Our family plumber was Mallesh. His phone number occupied a place of honour in both my mobile phone and my old-fashioned diary, because one never knows which technology will fail first. 

Only once did I make the mistake of bargaining over his charges. That single act of financial prudence proved disastrous. The next time I called, Mallesh became as untraceable.   I had to restore our strained relationship by making a prompt peace offering through Google Pay. 

One morning, the washbasin in our bedroom bathroom stopped draining. I knew exactly what the problem was. The Bottle Trap underneath the basin was almost certainly clogged.
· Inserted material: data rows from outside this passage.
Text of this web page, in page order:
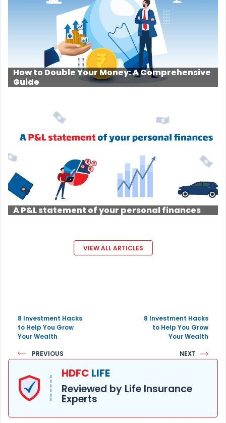
How to Double Your Money: A Comprehensive
Guide
A P&L statement of your personal finances
VIEW ALL ARTICLES
8 Investment Hacks
to Help You Grow
Your Wealth
PREVIOUS
8 Investment Hacks
to Help You Grow
Your Wealth
NEXT
HDFC LIFE
Reviewed by Life Insurance
Experts
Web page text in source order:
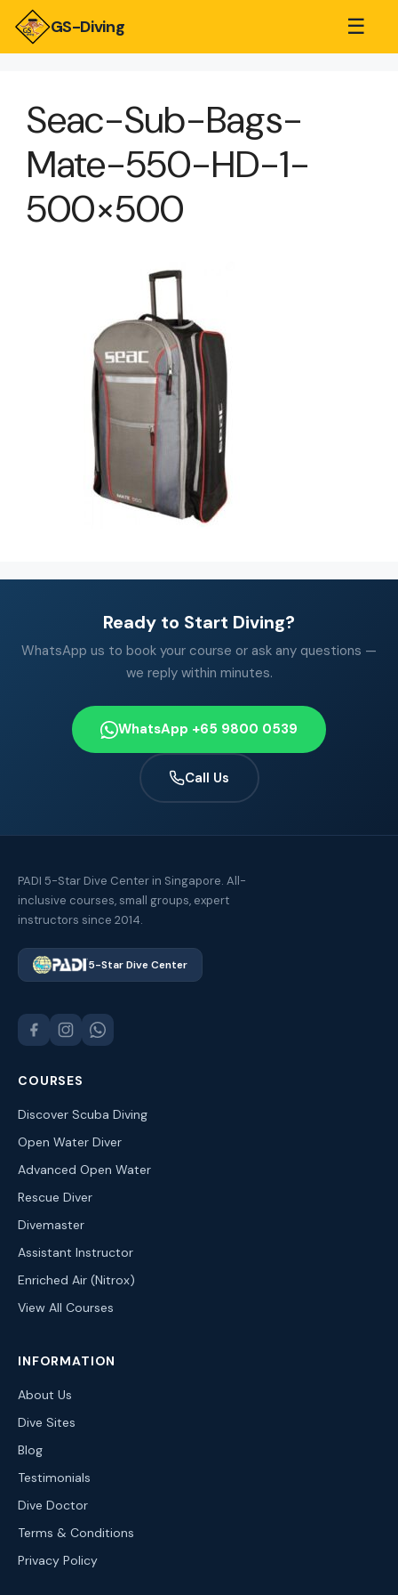
GS-Diving ☰
Seac-Sub-Bags-
Mate-550-HD-1-
500×500
Ready to Start Diving?
WhatsApp us to book your course or ask any questions —
we reply within minutes.
WhatsApp +65 9800 0539
Call Us
PADI 5-Star Dive Center in Singapore. All-
inclusive courses, small groups, expert
instructors since 2014.
5-Star Dive Center
COURSES
Discover Scuba Diving
Open Water Diver
Advanced Open Water
Rescue Diver
Divemaster
Assistant Instructor
Enriched Air (Nitrox)
View All Courses
INFORMATION
About Us
Dive Sites
Blog
Testimonials
Dive Doctor
Terms & Conditions
Privacy Policy
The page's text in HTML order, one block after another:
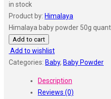
in stock
Product by: Himalaya
Himalaya baby powder 50g
Add to cart
Add to wishlist
Categories: Baby, Baby Powder
Description
Reviews (0)
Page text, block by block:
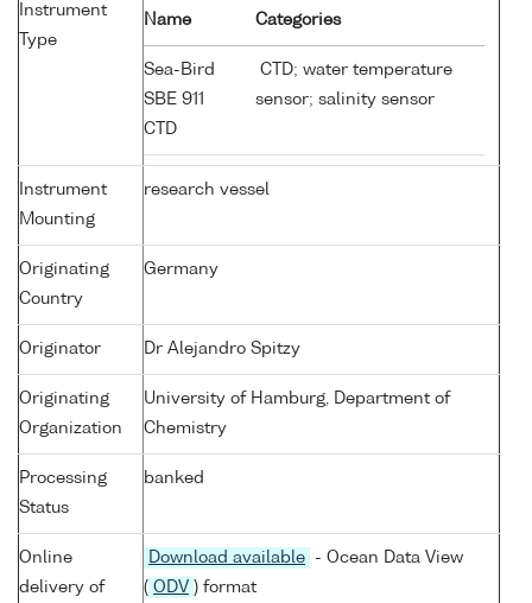
Instrument
Type
Name Categories
Sea-Bird
SBE 911
CTD
CTD; water temperature
sensor; salinity sensor
Instrument
Mounting
research vessel
Originating
Country
Germany
Originator Dr Alejandro Spitzy
Originating
Organization
University of Hamburg, Department of
Chemistry
Processing
Status
banked
Online
delivery of
Download available
- Ocean Data View
( ODV ) format
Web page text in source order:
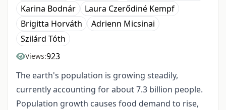
Karina Bodnár
Laura Czerődiné Kempf
Brigitta Horváth
Adrienn Micsinai
Szilárd Tóth
Views:923
The earth's population is growing steadily,
currently accounting for about 7.3 billion people.
Population growth causes food demand to rise,
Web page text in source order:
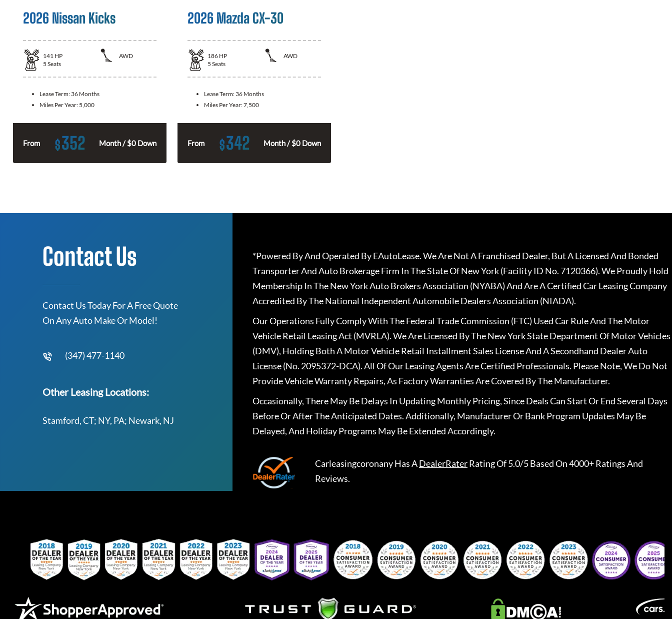
2026 Nissan Kicks
141 HP
AWD
5 Seats
Lease Term: 36 Months
Miles Per Year: 5,000
From $352 Month / $0 Down
2026 Mazda CX-30
186 HP
AWD
5 Seats
Lease Term: 36 Months
Miles Per Year:7,500
From $342 Month / $0 Down
Contact Us
Contact Us Today For A Free Quote
On Any Auto Make Or Model!
(347) 477-1140
Other Leasing Locations:
Stamford, CT; NY, PA; Newark, NJ
*Powered By And Operated By EAutoLease. We Are Not A Franchised Dealer, But A Licensed And Bonded
Transporter And Auto Brokerage Firm In The State Of New York (Facility ID No. 7120366). We Proudly Hold
Membership In The New York Auto Brokers Association (NYABA) And Are A Certified Car Leasing Company
Accredited By The National Independent Automobile Dealers Association (NIADA).
Our Operations Fully Comply With The Federal Trade Commission (FTC) Used Car Rule And The Motor
Vehicle Retail Leasing Act (MVRLA). We Are Licensed By The New York State Department Of Motor Vehicles
(DMV), Holding Both A Motor Vehicle Retail Installment Sales License And A Secondhand Dealer Auto
License (No. 2095372-DCA). All Of Our Leasing Agents Are Certified Professionals. Please Note, We Do Not
Provide Vehicle Warranty Repairs, As Factory Warranties Are Covered By The Manufacturer.
Occasionally, There May Be Delays In Updating Monthly Pricing, Since Deals Can Start Or End Several Days
Before Or After The Anticipated Dates. Additionally, Manufacturer Or Bank Program Updates May Be
Delayed, And Holiday Programs May Be Extended Accordingly.
CarleasingcoronanyHas ADealerRaterRating Of 5.0/5 Based On 4000+ Ratings And
Reviews.

The cure was straightforward: crawl under the basin, unscrew the trap with a monkey wrench, clean it and put it back. 

Unfortunately, the plan required a pair of knees that were about forty years younger. 

So I summoned Mr. Mallesh. 

After a lengthy inspection worthy of a ISRO engineering team, he delivered his verdict. 

The entire pipeline, he declared, had failed. 

It would have to be replaced. 

Since the pipe ran beneath the floor, all the tiles would have to come out. 

The job would take two full days.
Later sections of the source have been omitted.